SQL Server 2008 Integration Services contains a
diverse assortment of predefined Control Flow tasks, which are designed to
carry out specific types of actions. While collectively they cover a wide range
of scenarios involving data extraction, transformation, and loading, their
specialized nature sometimes turns out to be overly restrictive. In situations
like these, it is usually possible to accommodate custom requirements by
employing the considerably more flexible Script Task. In this article,
we will cover its most relevant features (it is important to note that its
purpose is quite different from the Data Flow-based Script Component, whose characteristics
we are also planning to present on this forum).

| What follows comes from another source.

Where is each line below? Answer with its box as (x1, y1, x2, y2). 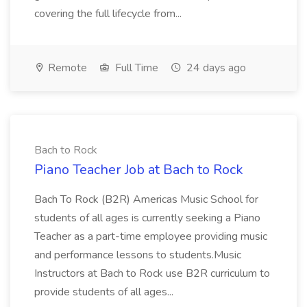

It is hard to overstate the flexibility of the Script Task,
considering that boundaries of its capabilities are defined primarily by your
ingenuity, skills, and .NET programming model (starting with SQL Server 2008
Integration Services, it became possible to use Microsoft Visual C#, in
addition to Microsoft Visual Basic available in its predecessor). The task
operates essentially as a wrapper of managed code with access to SSIS-specific
objects, including their methods and properties, interacting with a parent
container (and other SSIS entities) through arbitrarily chosen System and User
variables. Its modifications are handled using Visual Studio Tools for
Applications (VSTA) replacing Visual Studio for Applications (VSA) present in
earlier versions (which, incidentally, was the primary obstacle to providing
support for Visual C#). The VSTA interface offers visual enhancements standard
in practically every current software development environment such as
color-coding or IntelliSense as well as debugging functionality including
breakpoints (which integrate with breakpoint indicators of SSIS tasks and
containers) or Immediate and Output windows. Furthermore, it simplifies
referencing Dynamic Linked Libraries as well as making it possible to directly
reference Web services and COM modules, eliminating the need for the creation
of proxy classes and interop assemblies or for copying them into Global
Assembly Cache and Microsoft.NETFramework folders (which used to be the case
when working with VSA). The
resulting code is precompiled into binary format (VSA was more flexible in this regard, giving you an
option to postpone compilation until execution), effectively shortening total
runtime of the package (although at the cost of its overall size).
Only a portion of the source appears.